For the word "HALO", count the lines of the listing that contain it and give only the count.

○ ○ ○

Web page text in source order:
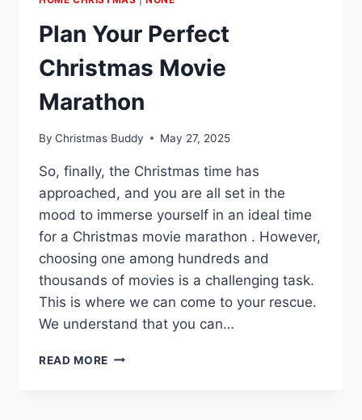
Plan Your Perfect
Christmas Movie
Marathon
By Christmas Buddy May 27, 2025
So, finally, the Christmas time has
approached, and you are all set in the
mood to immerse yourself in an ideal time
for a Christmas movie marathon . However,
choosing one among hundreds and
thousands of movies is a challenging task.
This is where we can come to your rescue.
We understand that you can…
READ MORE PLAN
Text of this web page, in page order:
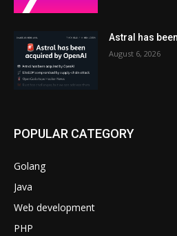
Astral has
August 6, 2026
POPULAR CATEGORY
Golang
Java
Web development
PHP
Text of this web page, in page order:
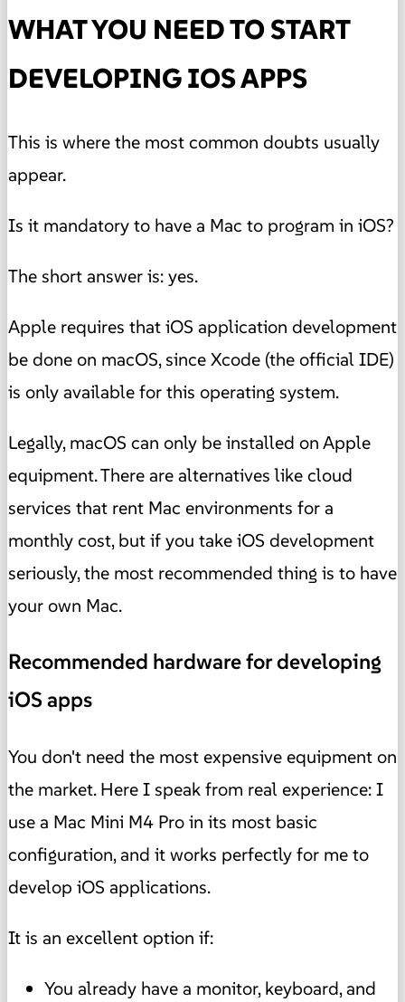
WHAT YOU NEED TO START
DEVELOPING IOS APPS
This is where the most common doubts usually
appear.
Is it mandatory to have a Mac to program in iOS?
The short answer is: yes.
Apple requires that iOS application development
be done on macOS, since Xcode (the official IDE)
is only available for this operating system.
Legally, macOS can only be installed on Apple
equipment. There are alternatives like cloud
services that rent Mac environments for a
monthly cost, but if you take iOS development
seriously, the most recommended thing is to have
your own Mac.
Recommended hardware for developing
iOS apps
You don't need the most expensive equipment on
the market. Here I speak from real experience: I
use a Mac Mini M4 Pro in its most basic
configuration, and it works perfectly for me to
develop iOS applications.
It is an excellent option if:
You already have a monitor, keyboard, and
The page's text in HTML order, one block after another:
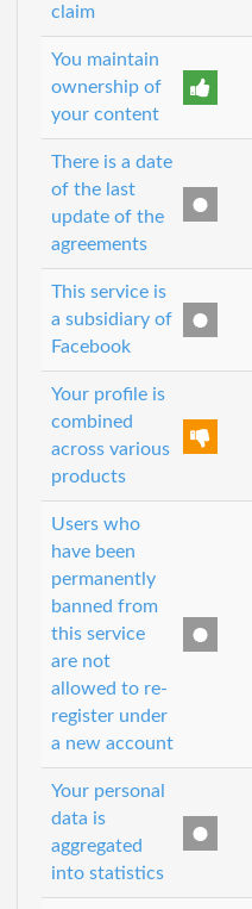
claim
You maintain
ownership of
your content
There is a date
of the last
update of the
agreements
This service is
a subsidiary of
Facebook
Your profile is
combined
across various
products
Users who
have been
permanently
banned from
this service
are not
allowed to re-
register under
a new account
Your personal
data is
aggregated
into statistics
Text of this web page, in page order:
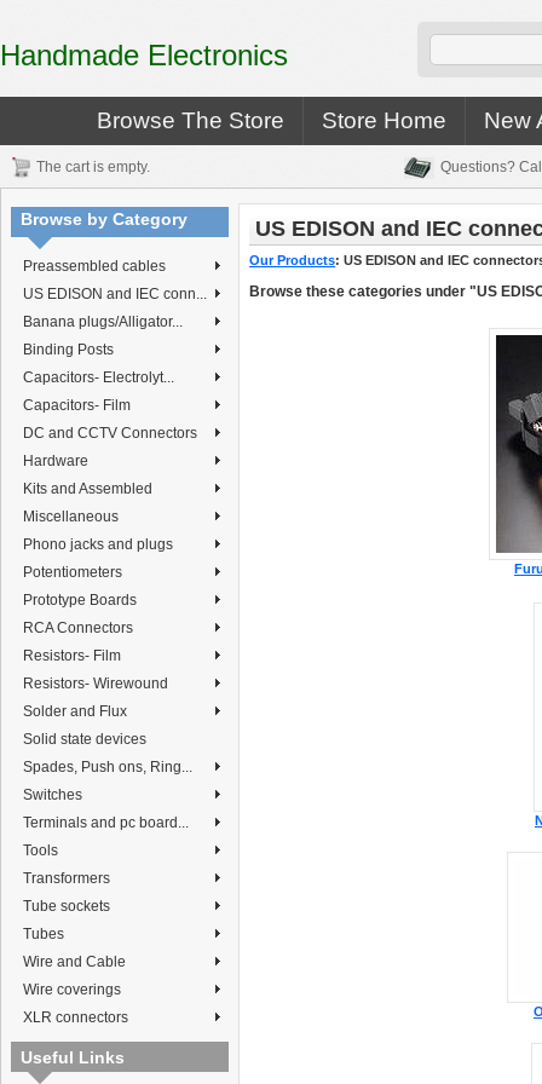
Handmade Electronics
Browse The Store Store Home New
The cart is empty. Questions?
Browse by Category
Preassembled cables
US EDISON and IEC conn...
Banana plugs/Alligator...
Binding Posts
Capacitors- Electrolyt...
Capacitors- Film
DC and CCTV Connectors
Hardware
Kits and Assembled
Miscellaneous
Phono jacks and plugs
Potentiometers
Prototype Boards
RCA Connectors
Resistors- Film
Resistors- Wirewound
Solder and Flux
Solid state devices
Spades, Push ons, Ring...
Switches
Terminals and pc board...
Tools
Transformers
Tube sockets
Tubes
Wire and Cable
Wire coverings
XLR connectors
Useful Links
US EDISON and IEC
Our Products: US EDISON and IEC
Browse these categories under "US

○ ○ ○

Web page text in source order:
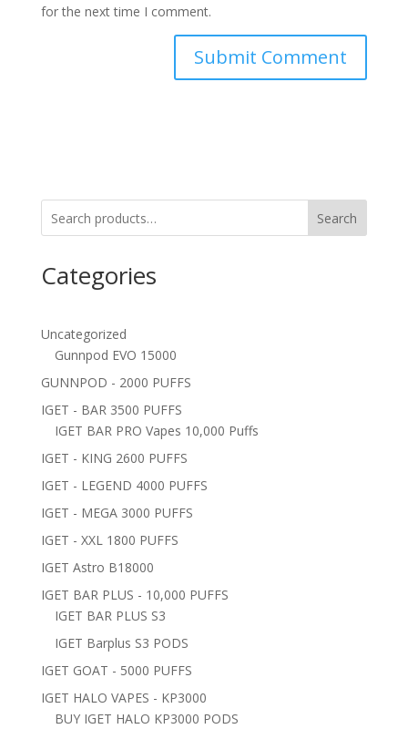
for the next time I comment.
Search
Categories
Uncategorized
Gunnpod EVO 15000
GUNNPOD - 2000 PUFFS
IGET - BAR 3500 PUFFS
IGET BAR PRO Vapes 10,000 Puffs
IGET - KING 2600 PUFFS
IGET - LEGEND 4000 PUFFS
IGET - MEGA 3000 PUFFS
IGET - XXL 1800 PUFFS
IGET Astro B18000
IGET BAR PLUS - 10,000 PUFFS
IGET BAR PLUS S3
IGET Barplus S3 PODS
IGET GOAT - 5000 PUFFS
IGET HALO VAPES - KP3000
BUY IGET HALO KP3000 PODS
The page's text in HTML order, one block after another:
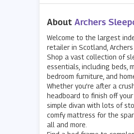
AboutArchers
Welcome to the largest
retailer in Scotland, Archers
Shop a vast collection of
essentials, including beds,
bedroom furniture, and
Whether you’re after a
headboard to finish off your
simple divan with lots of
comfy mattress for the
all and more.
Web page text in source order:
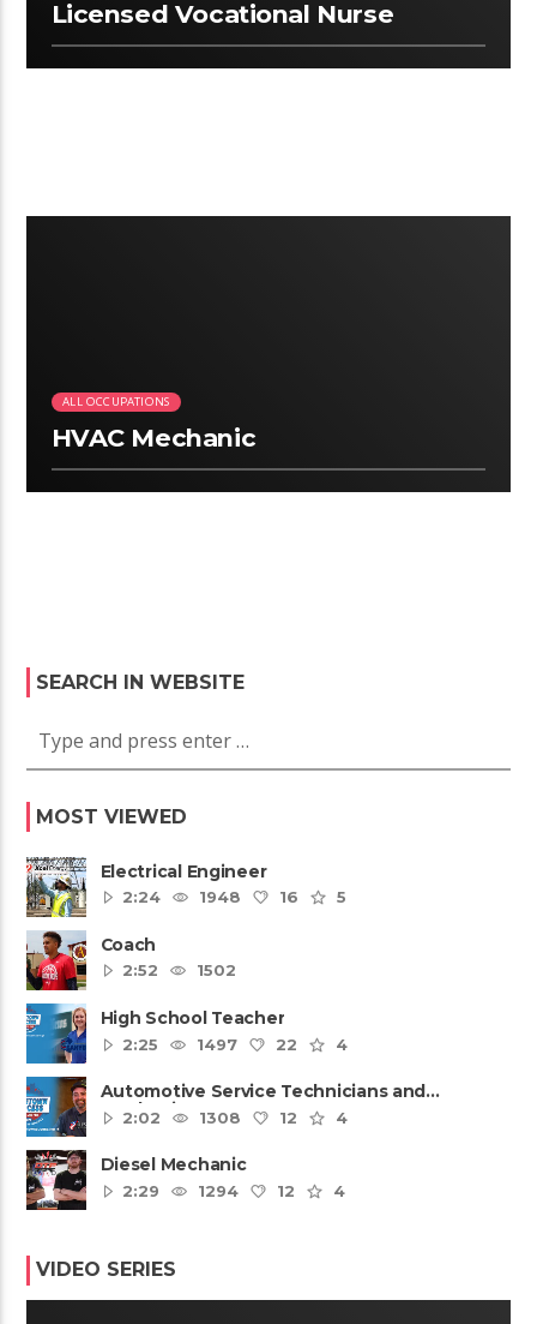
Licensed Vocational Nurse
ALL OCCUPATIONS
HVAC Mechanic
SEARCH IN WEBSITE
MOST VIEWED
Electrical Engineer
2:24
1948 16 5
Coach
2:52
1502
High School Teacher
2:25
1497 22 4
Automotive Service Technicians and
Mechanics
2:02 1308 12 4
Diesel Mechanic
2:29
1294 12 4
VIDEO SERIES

○ ○ ○

▶ [Answer to this problem] 2